An image coding method comprising:

2. A method according to claim 1, wherein step d determines the size of the difference between the image frames in a predetermined area unit.

[3] In the method described in claim 1, step e is

el) If there is a large difference set Sk, M0-1 between F0 and F1 and M1-2 between F1 and F2 · · · · · M (k-1) -k between Fk-l and Fk Step to find each

e2) M0 — 1, Ml — 2, ... · M (k — 1) — combining k to generate MO — k An image coding method comprising:

[4] In the method according to claim 3, step e2 obtains pi corresponding to ρθ by MO-1 and p2 corresponding to pi by Ml-2 ····· M (k−1) — Find the pk corresponding to pk—1 by k and specify the point corresponding to ρθ in the order of pl, 22, ···, pk to finally identify the pk corresponding to ρθ — An image coding method characterized by generating k.
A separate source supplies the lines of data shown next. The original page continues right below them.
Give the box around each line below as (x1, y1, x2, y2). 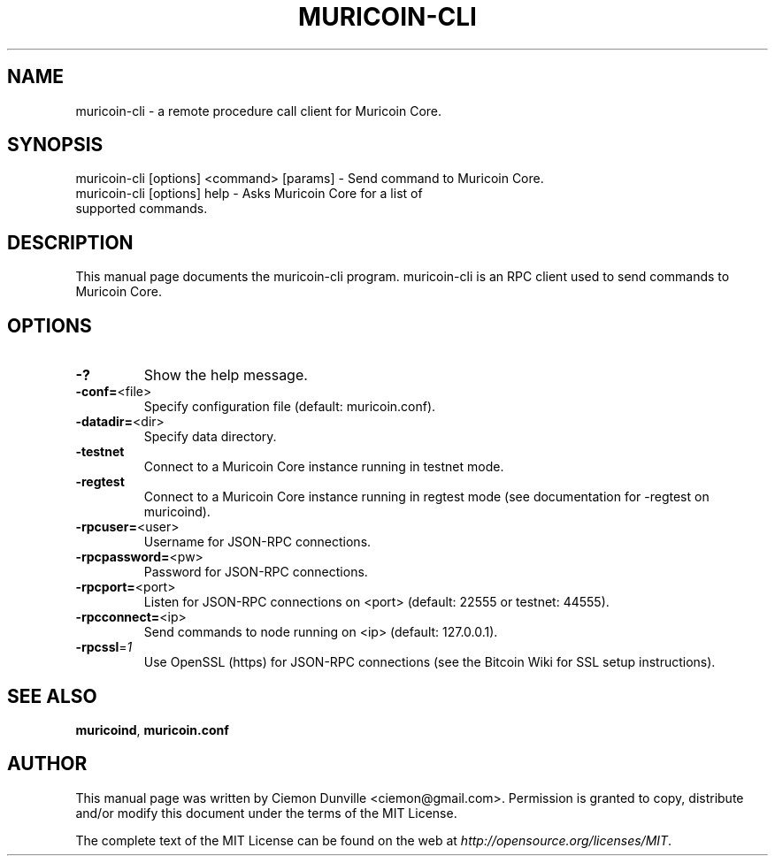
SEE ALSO (7, 684, 97, 707)
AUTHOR (7, 752, 88, 775)
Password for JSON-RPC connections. (143, 564, 368, 580)
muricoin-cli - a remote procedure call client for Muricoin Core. (75, 103, 442, 118)
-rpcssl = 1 (75, 639, 133, 655)
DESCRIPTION (7, 231, 134, 254)
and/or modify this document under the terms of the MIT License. (75, 805, 457, 821)
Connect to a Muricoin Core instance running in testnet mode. (143, 459, 504, 475)
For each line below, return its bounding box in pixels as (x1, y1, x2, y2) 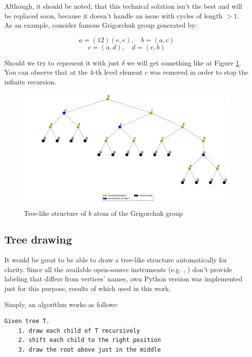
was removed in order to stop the (150, 67, 249, 77)
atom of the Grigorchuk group (93, 208, 183, 218)
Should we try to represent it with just (4, 57, 119, 67)
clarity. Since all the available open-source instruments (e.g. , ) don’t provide (4, 264, 233, 274)
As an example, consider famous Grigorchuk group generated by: (4, 20, 197, 30)
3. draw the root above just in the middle (18, 346, 161, 353)
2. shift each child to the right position (18, 337, 161, 344)
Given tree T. (4, 318, 50, 325)
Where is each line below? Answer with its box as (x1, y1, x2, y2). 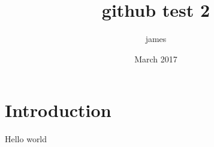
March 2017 (134, 52, 177, 65)
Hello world (5, 133, 47, 145)
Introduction (5, 98, 111, 122)
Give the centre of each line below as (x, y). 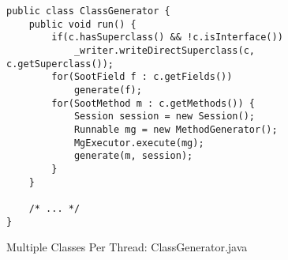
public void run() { (82, 24)
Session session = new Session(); (164, 117)
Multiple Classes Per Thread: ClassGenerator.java (127, 247)
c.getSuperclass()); (60, 64)
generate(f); (108, 90)
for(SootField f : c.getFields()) (142, 77)
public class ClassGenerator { (88, 11)
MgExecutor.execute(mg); (139, 143)
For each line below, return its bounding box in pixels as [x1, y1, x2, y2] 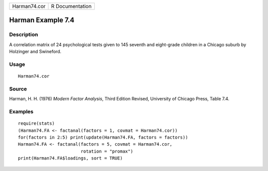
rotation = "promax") [80, 148, 134, 154]
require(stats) [18, 121, 55, 126]
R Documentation [51, 3, 92, 9]
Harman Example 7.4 [9, 16, 74, 24]
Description [9, 31, 38, 38]
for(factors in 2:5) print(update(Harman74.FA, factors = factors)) [18, 134, 188, 140]
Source [9, 85, 27, 92]
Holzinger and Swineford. [9, 49, 62, 55]
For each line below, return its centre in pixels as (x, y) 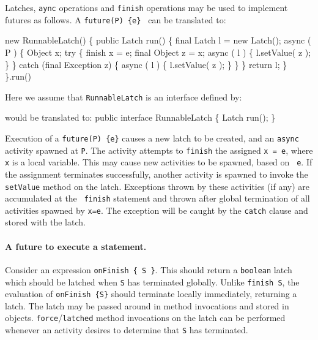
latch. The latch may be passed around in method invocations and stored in (147, 305)
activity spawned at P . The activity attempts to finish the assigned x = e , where (159, 150)
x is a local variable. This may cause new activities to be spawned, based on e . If (159, 162)
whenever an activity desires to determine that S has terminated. (127, 330)
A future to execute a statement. (76, 246)
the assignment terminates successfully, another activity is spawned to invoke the (157, 174)
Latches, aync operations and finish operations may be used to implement (146, 7)
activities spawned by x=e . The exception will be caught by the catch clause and (157, 210)
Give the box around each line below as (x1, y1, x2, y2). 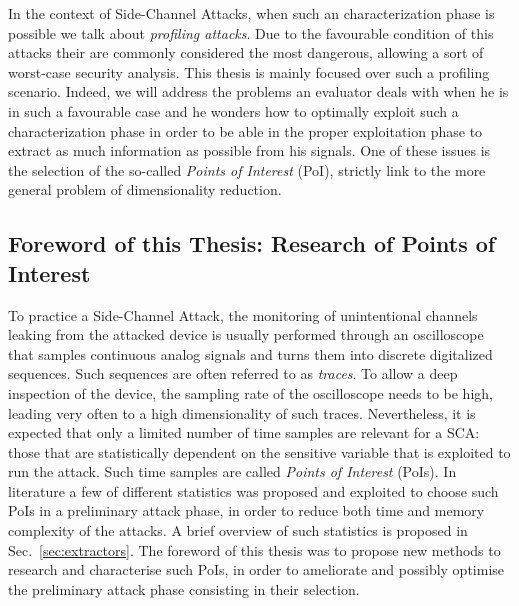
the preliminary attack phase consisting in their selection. (8, 578, 360, 599)
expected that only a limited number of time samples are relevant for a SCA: (8, 422, 480, 443)
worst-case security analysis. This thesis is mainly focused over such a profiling (8, 61, 490, 82)
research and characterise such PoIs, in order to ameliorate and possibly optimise (8, 559, 505, 580)
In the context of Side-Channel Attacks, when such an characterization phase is (8, 3, 495, 23)
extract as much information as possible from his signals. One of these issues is (8, 140, 491, 161)
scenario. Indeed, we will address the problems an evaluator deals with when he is (8, 81, 509, 102)
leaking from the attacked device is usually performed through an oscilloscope (8, 324, 484, 345)
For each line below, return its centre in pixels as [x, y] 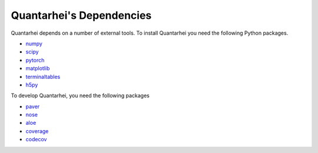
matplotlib [38, 68]
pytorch [35, 60]
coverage [37, 131]
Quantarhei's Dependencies [81, 15]
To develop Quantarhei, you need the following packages [80, 96]
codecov [36, 139]
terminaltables [43, 76]
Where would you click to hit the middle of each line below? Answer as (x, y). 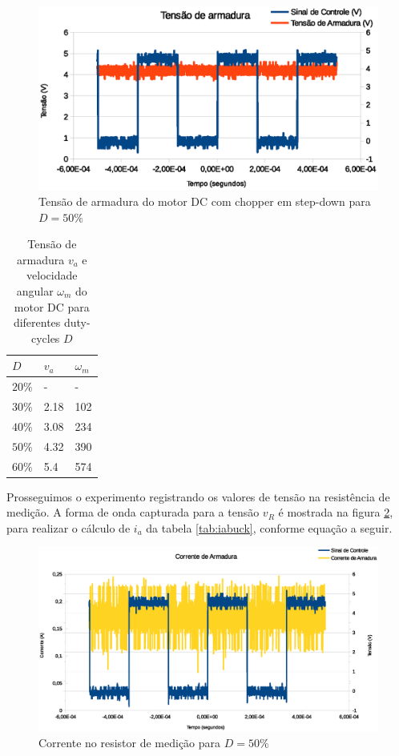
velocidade (52, 275)
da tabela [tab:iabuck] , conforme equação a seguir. (269, 527)
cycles (45, 338)
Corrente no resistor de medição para (130, 742)
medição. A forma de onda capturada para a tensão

[5] In the method according to claim 4, the step f generates the corrected M0-n in the form of showing the locus that θθ reaches pn via pk using information of MO−k. An image coding method characterized by

[6] In the method according to claim 1, when it is found in step d that there is a set Sk having a large difference, step g is added to F0 and MO-n corrected and in set Sk. An image coding method characterized by outputting coded data in a format including difference information.

[7] The method according to [6], wherein the information of the difference in the set Sk is included in the code data only for the region where the difference is large in the image frame.

8. The method according to claim 7, wherein at least the value of k and position information of the area are included in the encoded data together with the difference.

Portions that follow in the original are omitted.